Par : Brad St. Croix

Brad St. Croix

Historien contributeur

Brad St. Croix est historien et chercheur indépendant. Il a obtenu son doctorat en histoire à l’Université d’Ottawa. Sa thèse portait sur l’héritage de la bataille de Hong Kong au Canada. Il a également écrit de nombreux articles pour le Centre Juno Beach et le Canadian Military History Journal. Il a travaillé sur des projets d’histoire publique avec plusieurs organisations, notamment la Fondation de l’ARC, le Royal Canadian Regiment Museum, le Musée canadien de la guerre et le Projet 44. Il gère les comptes de médias sociaux et la chaîne YouTube de l’OTD Military History.

Introduction

La guerre de Corée constitue le premier engagement du gouvernement canadien dans une action militaire internationale. L’objectif est de défendre les droits de la personne sous les auspices des Nations Unies (ONU) et de la Déclaration universelle des droits de l’homme, adoptée en 1948. Durant ce conflit, le gouvernement canadien aspire principalement à rétablir la paix dans la péninsule coréenne, tout en évitant une guerre nucléaire avec l’Union soviétique. Divers facteurs le poussent à se mobiliser, notamment les réponses du gouvernement américain, d’autres alliés et de l’ONU à la conjoncture. Les réalités de la situation intérieure et l’état de l’armée canadienne influent aussi sur sa décision de contribuer à la « sécurité collective » pendant la guerre de Corée.

Les relations internationales du Canada dans le contexte de la guerre de Corée

Le politologue canadien Denis Stairs a décrit la guerre de Corée comme une [traduction] « confrontation issue de la guerre froide déguisée en une action policière visant la sécurité collective »[i]. Cette formule résumant bien la façon dont le monde a perçu l’invasion nord-coréenne témoigne aussi de l’influence de la dynamique de la guerre froide sur la réaction militaire canadienne. Les relations du Canada avec ses alliés, en particulier les États-Unis, sont alors le principal facteur incitant le gouvernement canadien à intervenir. Sur le plan intérieur, cependant, la plus grande préoccupation du gouvernement est d’éviter que les combats dans la péninsule coréenne ne déclenchent une guerre avec l’Union soviétique.
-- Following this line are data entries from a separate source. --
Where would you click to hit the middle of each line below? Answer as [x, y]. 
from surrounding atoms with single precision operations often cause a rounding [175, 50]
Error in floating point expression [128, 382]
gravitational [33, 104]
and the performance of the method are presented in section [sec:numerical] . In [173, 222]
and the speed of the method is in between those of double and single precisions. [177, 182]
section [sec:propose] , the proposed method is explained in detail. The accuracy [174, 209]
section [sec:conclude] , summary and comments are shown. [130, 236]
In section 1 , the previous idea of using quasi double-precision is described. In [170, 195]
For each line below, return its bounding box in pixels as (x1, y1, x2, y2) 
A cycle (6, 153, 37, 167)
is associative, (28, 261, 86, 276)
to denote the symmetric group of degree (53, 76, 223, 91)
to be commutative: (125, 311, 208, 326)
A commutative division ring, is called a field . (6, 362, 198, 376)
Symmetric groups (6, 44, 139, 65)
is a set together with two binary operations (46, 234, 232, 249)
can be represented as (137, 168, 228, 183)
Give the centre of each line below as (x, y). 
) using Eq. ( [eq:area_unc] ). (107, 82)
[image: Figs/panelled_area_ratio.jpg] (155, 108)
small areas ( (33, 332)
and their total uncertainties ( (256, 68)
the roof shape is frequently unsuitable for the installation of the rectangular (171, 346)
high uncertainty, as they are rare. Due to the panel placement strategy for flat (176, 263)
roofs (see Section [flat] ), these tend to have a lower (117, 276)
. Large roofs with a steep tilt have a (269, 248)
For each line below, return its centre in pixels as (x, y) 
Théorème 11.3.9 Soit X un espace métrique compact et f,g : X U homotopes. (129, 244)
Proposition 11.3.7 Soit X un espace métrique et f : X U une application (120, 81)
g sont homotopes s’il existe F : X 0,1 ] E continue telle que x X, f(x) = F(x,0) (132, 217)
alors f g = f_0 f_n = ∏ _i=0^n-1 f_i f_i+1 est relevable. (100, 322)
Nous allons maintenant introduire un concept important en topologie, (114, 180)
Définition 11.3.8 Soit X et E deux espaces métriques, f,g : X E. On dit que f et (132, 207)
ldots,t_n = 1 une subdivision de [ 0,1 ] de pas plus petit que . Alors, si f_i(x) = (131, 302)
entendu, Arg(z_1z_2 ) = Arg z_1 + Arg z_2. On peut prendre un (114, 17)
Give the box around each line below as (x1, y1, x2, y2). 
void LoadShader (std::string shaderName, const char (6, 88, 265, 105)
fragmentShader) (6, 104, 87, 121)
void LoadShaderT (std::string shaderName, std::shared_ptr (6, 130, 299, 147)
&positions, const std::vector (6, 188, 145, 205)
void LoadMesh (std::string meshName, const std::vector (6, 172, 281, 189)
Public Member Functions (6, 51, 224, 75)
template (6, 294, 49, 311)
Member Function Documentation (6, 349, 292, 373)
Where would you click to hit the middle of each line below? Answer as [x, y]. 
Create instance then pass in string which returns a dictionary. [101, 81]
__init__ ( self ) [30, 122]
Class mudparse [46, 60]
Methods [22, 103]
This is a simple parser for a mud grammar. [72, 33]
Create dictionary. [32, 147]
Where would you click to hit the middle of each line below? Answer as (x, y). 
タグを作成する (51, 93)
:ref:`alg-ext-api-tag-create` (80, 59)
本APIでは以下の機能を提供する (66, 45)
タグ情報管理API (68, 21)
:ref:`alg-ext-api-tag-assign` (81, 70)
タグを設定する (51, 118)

En fin de compte, le contexte propre à la guerre froide (1947-1991) limite ce que le Canada peut ou ne peut pas faire pour empêcher un duel nucléaire. 
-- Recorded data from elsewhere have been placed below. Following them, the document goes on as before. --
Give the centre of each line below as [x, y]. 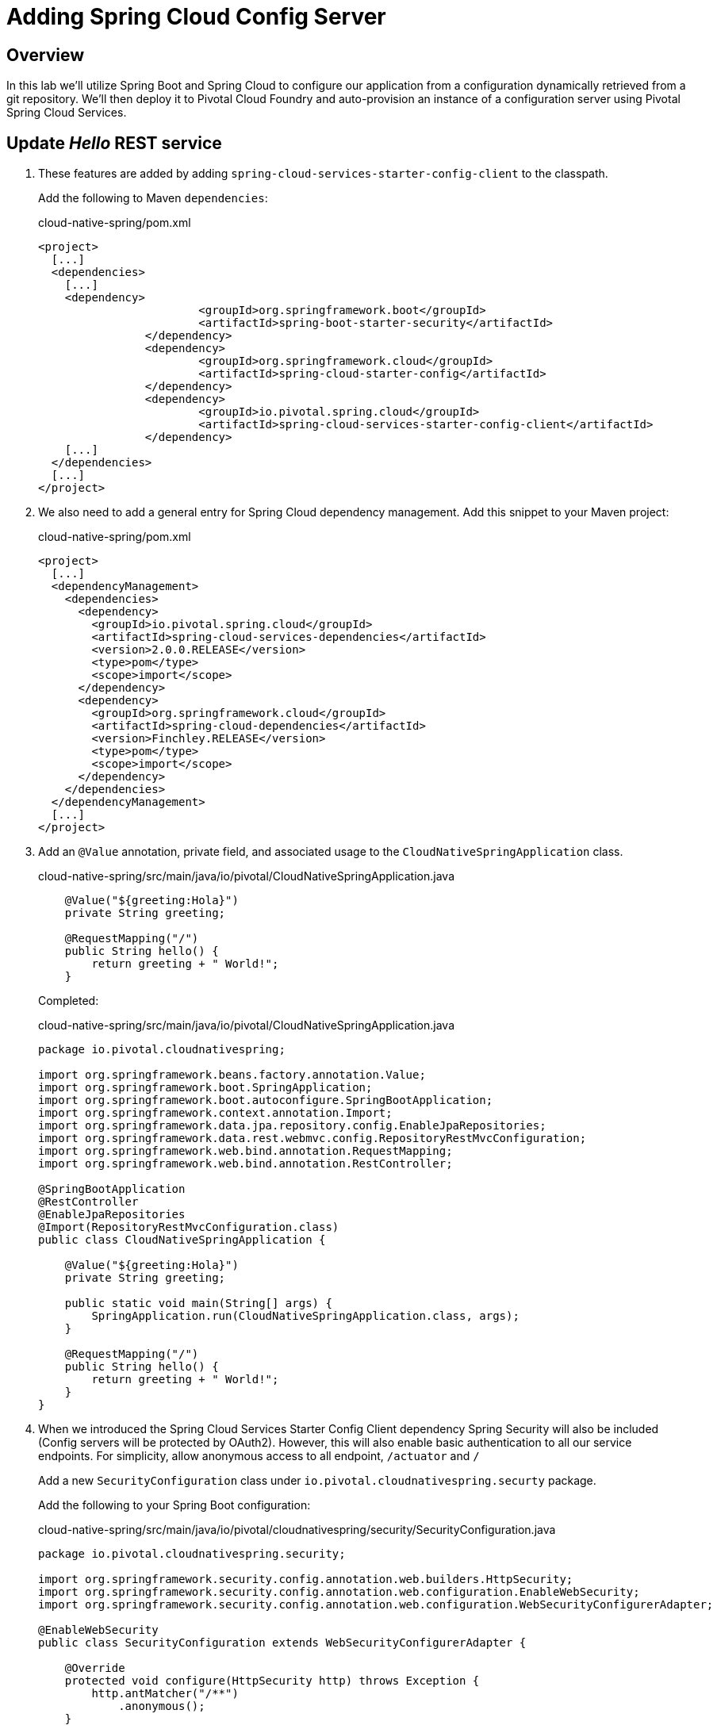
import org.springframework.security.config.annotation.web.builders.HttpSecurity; [306, 1579]
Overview [46, 55]
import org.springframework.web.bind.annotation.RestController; [245, 1164]
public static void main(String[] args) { [198, 1303]
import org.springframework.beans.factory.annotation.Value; [232, 1075]
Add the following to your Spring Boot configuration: [174, 1505]
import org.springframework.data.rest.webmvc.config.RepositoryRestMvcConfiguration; [312, 1139]
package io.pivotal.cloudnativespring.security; [192, 1554]
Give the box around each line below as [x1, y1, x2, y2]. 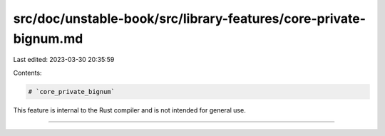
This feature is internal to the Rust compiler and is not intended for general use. [13, 105, 246, 114]
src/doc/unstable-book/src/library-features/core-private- [13, 11, 366, 26]
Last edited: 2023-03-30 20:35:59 [13, 56, 115, 64]
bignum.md [13, 31, 83, 46]
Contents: [13, 68, 42, 77]
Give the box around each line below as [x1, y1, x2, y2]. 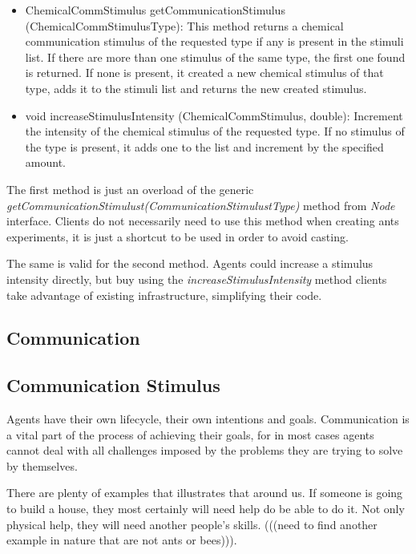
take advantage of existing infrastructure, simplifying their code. [6, 286, 322, 303]
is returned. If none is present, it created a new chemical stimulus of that [25, 64, 384, 81]
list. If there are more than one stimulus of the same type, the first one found [25, 48, 406, 65]
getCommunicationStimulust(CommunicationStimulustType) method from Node [6, 196, 395, 213]
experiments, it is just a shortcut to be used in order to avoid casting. [6, 228, 349, 245]
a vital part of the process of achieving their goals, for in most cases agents [6, 426, 374, 443]
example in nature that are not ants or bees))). [6, 532, 237, 548]
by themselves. [6, 457, 78, 474]
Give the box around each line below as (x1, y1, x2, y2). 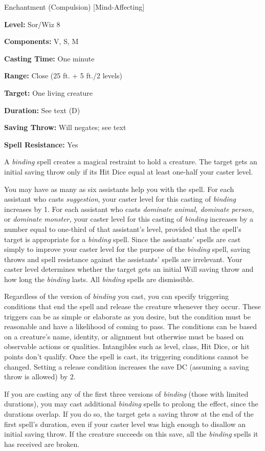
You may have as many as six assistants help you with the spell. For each (4, 183, 234, 194)
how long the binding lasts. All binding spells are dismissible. (4, 273, 194, 284)
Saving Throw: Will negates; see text (4, 122, 126, 133)
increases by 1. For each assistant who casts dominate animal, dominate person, (4, 203, 254, 214)
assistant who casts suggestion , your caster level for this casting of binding (4, 194, 236, 204)
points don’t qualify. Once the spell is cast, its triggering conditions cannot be (4, 351, 249, 362)
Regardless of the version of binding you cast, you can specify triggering (4, 291, 229, 302)
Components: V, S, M (4, 36, 79, 47)

Pendant la guerre froide, le Canada fait partie du bloc de l’Ouest – aussi connu sous le nom de « bloc capitaliste ». Il s’agit d’un groupe informel de pays alliés des États-Unis. Ces pays s’opposent au bloc de l’Est, également connu sous le nom de « bloc communiste », une coalition de pays communistes sous l’influence de l’Union soviétique. En raison de la position de chef de file des États-Unis au sein du bloc de l’Ouest, les Canadiens emboîtent le pas aux Américains à maintes reprises. 
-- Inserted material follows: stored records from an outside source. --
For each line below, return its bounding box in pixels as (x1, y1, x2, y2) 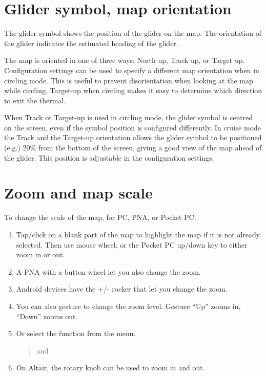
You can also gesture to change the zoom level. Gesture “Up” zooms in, (16, 300, 241, 311)
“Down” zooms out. (16, 311, 78, 321)
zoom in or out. (16, 249, 65, 260)
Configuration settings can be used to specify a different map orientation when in (4, 64, 259, 75)
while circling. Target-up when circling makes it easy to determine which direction (4, 85, 262, 96)
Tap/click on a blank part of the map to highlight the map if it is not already (16, 229, 260, 239)
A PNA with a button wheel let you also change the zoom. (16, 266, 201, 277)
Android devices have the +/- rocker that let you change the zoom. (16, 283, 228, 294)
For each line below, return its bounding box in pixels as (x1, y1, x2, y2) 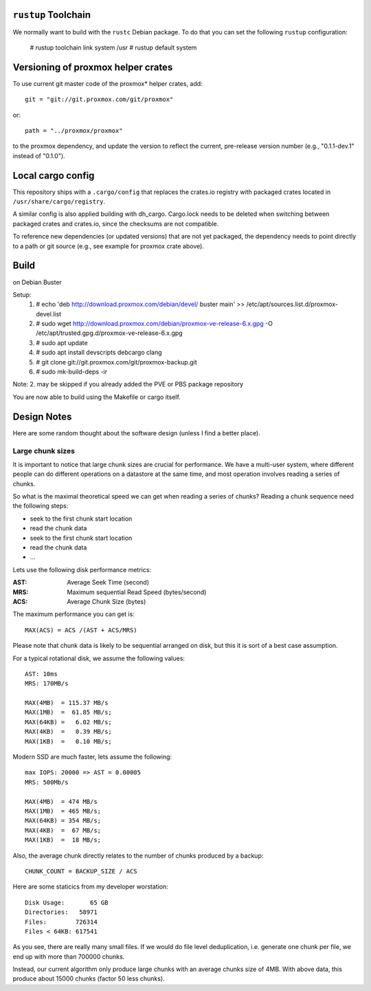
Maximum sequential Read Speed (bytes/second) (67, 588, 207, 596)
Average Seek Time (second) (67, 578, 150, 587)
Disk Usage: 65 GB (25, 898, 109, 906)
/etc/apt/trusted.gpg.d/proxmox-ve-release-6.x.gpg (36, 329, 183, 337)
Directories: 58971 (25, 908, 98, 916)
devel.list (36, 309, 62, 318)
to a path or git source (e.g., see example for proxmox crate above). (12, 241, 204, 250)
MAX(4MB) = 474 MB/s (25, 798, 98, 805)
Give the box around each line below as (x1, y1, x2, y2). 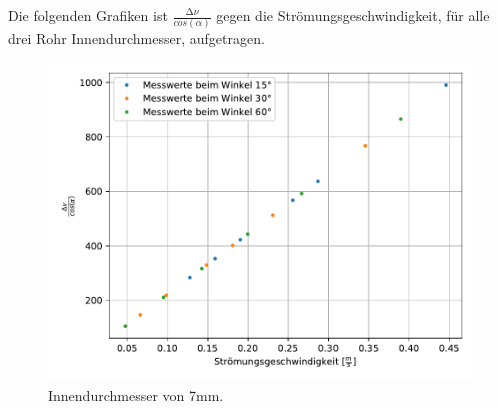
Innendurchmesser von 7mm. (48, 384, 224, 405)
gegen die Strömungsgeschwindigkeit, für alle (216, 5, 490, 25)
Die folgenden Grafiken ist (8, 5, 168, 25)
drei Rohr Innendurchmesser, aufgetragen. (8, 28, 265, 49)

Le Premier Ministre Louis St-Laurent, vers 1948-1957. Image reproduite avec l’aimable autorisation de Bibliothèque et Archives Canada.

Cependant, alors que les États-Unis dépêchent en toute hâte des forces en Corée, le Canada apporte sa contribution petit à petit, uniquement à la suite de demandes officielles de l’ONU. Le premier ministre Louis St-Laurent et son gouvernement adoptent une approche progressive pour l’envoi de forces de combat, d’abord seulement des forces navales et aériennes limitées, auprès du commandement de l’ONU. Suivent de longues délibérations à la Chambre des communes du Canada sur la façon, ou la possibilité, de poursuivre le déploiement de l’Armée canadienne. En partie le fruit d’un choix, cette réaction s’explique surtout par une incapacité à faire plus compte tenu de l’état des Forces armées canadiennes.

L’honorable Lester B. Pearson, le 29 février 1952. Image reproduite avec l’aimable autorisation de Bibliothèque et Archives Canada.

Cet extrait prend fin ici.